Monday, April 29, 2019

Four Data Integration Design Questions to Ask

We get requests to move data between custom systems regularly, even within systems. I was advising a client on something fairly simplea collection of tables out of one vendor system to feed anotherand I thought I'd make a blog post out of the array of questions that always come up.

Regardless of the strategy for data movement, whether it be:
  • SQL Server Integration Services (SSIS) locally or in Azure Integration Runtime (IR)
  • Stored procedures
  • SQL replication
  • Secondary readable Availability Groups
  • Azure Data Factory 2.0 (not 1.0, oh goodness, never 1.0)
  • Transactional movement featuring message queues or APIs
  • Any streaming solution
  • ETL or ELT
  • Any other kind of transformation I'm forgetting to mention
The following questions should be asked before designing a data movement plan.

(There are no correct answers to these questions of course, but you must be able to determine the answers from the business case.)

1. What is the latency requirement for the changes from the data source(s) to be copied to the destination?
Common answers: Instantly, no longer than 5 min, or 30 min, or nightly.

2. How many rows are expected to change in the source(s) in a given time period? 
Common answers: Anywhere from few rows per month to all/most the rows in a table every day.

3. What types of data changes are performed in the source(s)? 
Is the source data inserted, updated, and/or deleted? 

4. Do we have a reliable way to identify "the delta"? 
How do we know which rows have changed, including hard deleted rows (vs soft deleted rows)?

Let's dive more into the last question, because this is where the design meets the implementation method. There's a reason we always design tables with an IDENTITY column and some basic auditing fields.

First off, a truncate/insert strategy is not scalable. I have redesigned more of these strategies than I can remember, often because of database developer myopia. A truncate/reinsert strategy, even a bulk insert strategy, will inevitably outgrow its time boundary identified in Question 1. Don't waste your time and resources on such a strategy, you need to identify a way to find out what changed the in data source now.

But what if we don't or can't trust the application to always modify a "ChangeDate"? This is certainly the easiest way to know if the row has changed, but what if the original table wasn't designed with such a field? We should consider whether we can alter the data source(s) with useful, built-in SQL Server features like Change Tracking (CT), Change Data Capture (CDC), or a more recently-introduced feature called Temporal Tables. The latter can provide a reliable, built-in modified date and row history, transparent to applications. All of these strategies are well documented and have easy to use labs available.

Each of these solutions is very useful and recommended in its use case, and much preferred over a trigger-based system which will add complexity and overhead to transactions. A "pull" of recent changes is much preferred for most scenarios over a "push" of each change inside the transaction.

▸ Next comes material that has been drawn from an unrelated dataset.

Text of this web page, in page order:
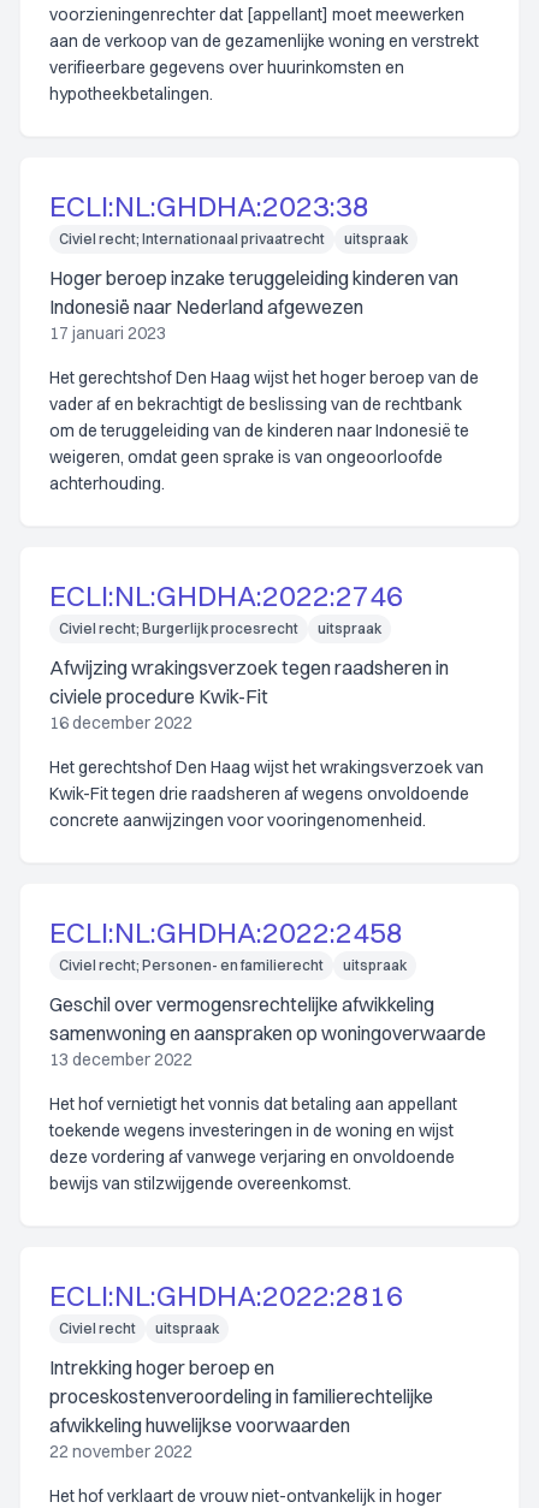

Caveats remain howeverand this came up with a recent clientthe impact on future updates/patches for databases must account for implementations of CT, CDC, or Temporal Tables. The same caveats apply to replication (useful in spots) and database triggers. Don't enable these SQL features without consulting with and advising the maintaining developers on the potential impact and need for testing.

One more crucial factor often overlooked as part of Question 4 are the intermediate transactions, especially in the case of less-than-instant data movement. If a row changes from status 1, to status 2, to status 3, can we just send over the row state with status 3? Or must we apply an insert for status 1, an update for status 2, and then another update for status 3 to the destination? This could be a major problem if the destination has an indirect dependency on evaluating the status changes; for example, to calculate the durations between statuses.

I once designed a data warehouse for tracking the performance of auditors, and we were analyzing the workflow for the bottlenecks in a 20-step process. Each of the 20 steps and its corresponding row state and time stamp were the whole point of the analysis. This demanded some sort of row-versioning in the data source. Not all change detection strategies work for this, however. Change Tracking, for example, would not suffice. Know your solutions!

You shouldn't move forward with any data movement design before answering these questions.

Are there any other common questions you'd ask for before deciding on a plan for a project like this?